Жаркий Август. Книга вторая - стр. 29
Смотрю на Тимура, даже боясь представить, что он чувствует. Сидеть вот так и ждать, когда решиться судьба. И нет никакой возможности повлиять на ситуацию. Знать, что твоё мнение и желание ничего не значат в этом безумном жестоком мире.
Еле переборола желание подойти к нему и просто обнять, по-человечески, чтобы знал, что я с ним, и никому его не отдам.
Когда прошел час, я ощутила лёгкий холодок волнения, неспешно пробегающий вдоль хребта.
Когда миновало полтора часа, холодок трансформировался в озноб. Меня уже потряхивало так, что приходилось прятать руки за спину, чтобы никто не увидел, как их трясет, словно у наркомана под ломкой.
Самое страшное в этой ситуации — это состояние полной беспомощности. Все, что могла — уже сделала, теперь Барсадов старший должен сыграть свою роль, и я понятия не имела, в чем она заключается. Что он сможет сделать в этой ситуации. Да и сможет ли вообще.
Я параноик.
Надо надеяться на лучшее, но у меня не получалось, никак.
Смотрю на Тимура, пытаясь поймать его взгляд. Бесполезно, сидит в одной позе, сжав кулаки, чуть склонив голову. Плечи напряжены, дыхание тяжёлое.
Только бы не психанул, не выкинул бы что-то непоправимое. Не сделал так, что все станет еще хуже, сложнее. Я даже боюсь представить, что у него кипит внутри, но понимаю, что если он не сдержится, то наступит катастрофа.

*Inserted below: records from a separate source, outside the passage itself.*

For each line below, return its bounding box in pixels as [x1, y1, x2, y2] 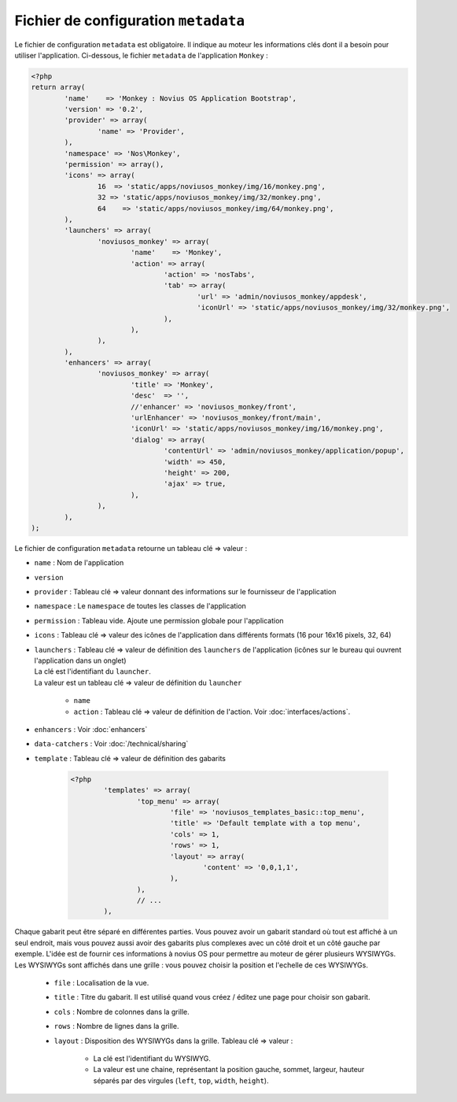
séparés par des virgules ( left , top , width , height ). [93, 1075, 269, 1085]
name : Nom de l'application [34, 558, 124, 568]
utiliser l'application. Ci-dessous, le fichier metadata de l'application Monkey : [14, 50, 269, 60]
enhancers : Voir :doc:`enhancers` [34, 725, 148, 734]
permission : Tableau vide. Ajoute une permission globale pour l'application [34, 616, 284, 625]
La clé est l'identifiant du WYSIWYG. [93, 1053, 212, 1063]
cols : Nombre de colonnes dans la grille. [53, 1007, 190, 1016]
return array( [31, 83, 86, 92]

— Неплохой раб, — внезапно выдает пристав. Я вздрагиваю от неожиданно прозвучавшей фразы. Тим весь подбирается, балансирует на самом краю выдержки. Однако мужик не обращает на его состояние никакого внимания и невозмутимо продолжает, будто говорит не о человеке, а о неодушевленном предмете, — судя по физической форме — сильный.
Он серьезно надеется на то, что я отвечу??? Поддержу светскую беседу, пустившись в рассуждения о выносливости Тимура, о его физической форме? Скриплю зубами и демонстративно смотрю в сторону.

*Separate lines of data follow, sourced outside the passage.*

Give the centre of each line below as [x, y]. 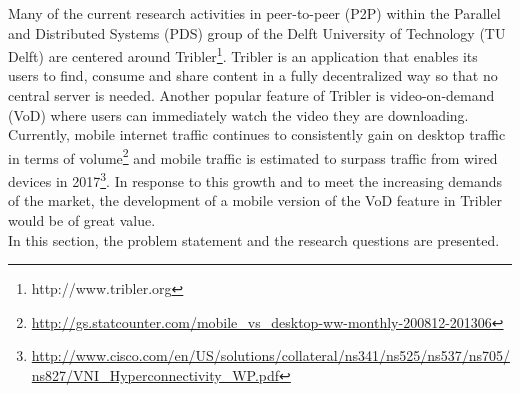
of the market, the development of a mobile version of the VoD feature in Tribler [255, 200]
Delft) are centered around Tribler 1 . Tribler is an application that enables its [243, 54]
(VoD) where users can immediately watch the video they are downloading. [238, 114]
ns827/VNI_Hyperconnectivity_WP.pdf [155, 374]
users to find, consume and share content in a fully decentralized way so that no [253, 75]
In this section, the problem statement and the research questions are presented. [254, 239]
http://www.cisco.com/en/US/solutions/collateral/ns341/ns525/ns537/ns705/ [270, 355]
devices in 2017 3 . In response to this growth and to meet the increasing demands [255, 179]
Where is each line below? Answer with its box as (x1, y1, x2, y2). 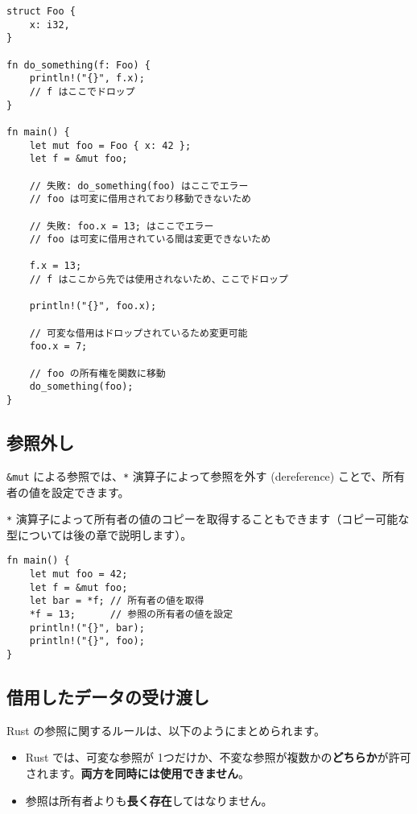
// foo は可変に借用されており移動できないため (29, 193, 251, 205)
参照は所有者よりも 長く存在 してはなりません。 (25, 791, 273, 808)
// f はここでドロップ (29, 85, 135, 97)
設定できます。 (51, 483, 130, 500)
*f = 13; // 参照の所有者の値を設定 (29, 609, 233, 621)
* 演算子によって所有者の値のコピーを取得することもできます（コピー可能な (6, 510, 410, 527)
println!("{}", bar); (29, 622, 145, 634)
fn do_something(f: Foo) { (6, 59, 151, 71)

Пристав словно не замечает моей реакции, продолжает рассматривать парня, отпуская попутно равнодушные комментарии:
— С такими данными ему самое место где-нибудь на каменоломнях, где физический труд ценится.
Тимур вскидывает на него быстрый, яростный взгляд и снова опускает голову.
Не смей! Хочется закричать, броситься к нему, встряхнуть, повиснуть на шее, чтобы удержать от любых действий, слов.
А ещё хочется выкинуть из своего дома пристава. Схватить кляп и заткнуть ему рот, что бы прекратил нести всякую чушь.
Лазарев, не отрываясь, наблюдал за Тимуром. Мне кажется, даже не моргал, не шевелился, только на скулах играли нервные желваки.
— Теперь я понимаю, почему она, — пристав кивнул головой в сторону двери, за которой скрылась Власова, — привязалась к вам. Такого можно по-разному использовать.
Все, чувствую, Тимур сейчас сорвётся. Он медленно поднимает голову, и мрачно смотрит на пристава. Вижу как подбирается, словно тигр перед броском.
О, черт!
Понимаю, что сейчас реально начнется ад и делаю шаг в его направлении.
Меня опережает Никита. Я даже не заметила, как он оказался рядом с Тимуром. Тяжёлая рука опускается на его плечо и крепко сдавливает, не давая шевельнуться, отрезвляя.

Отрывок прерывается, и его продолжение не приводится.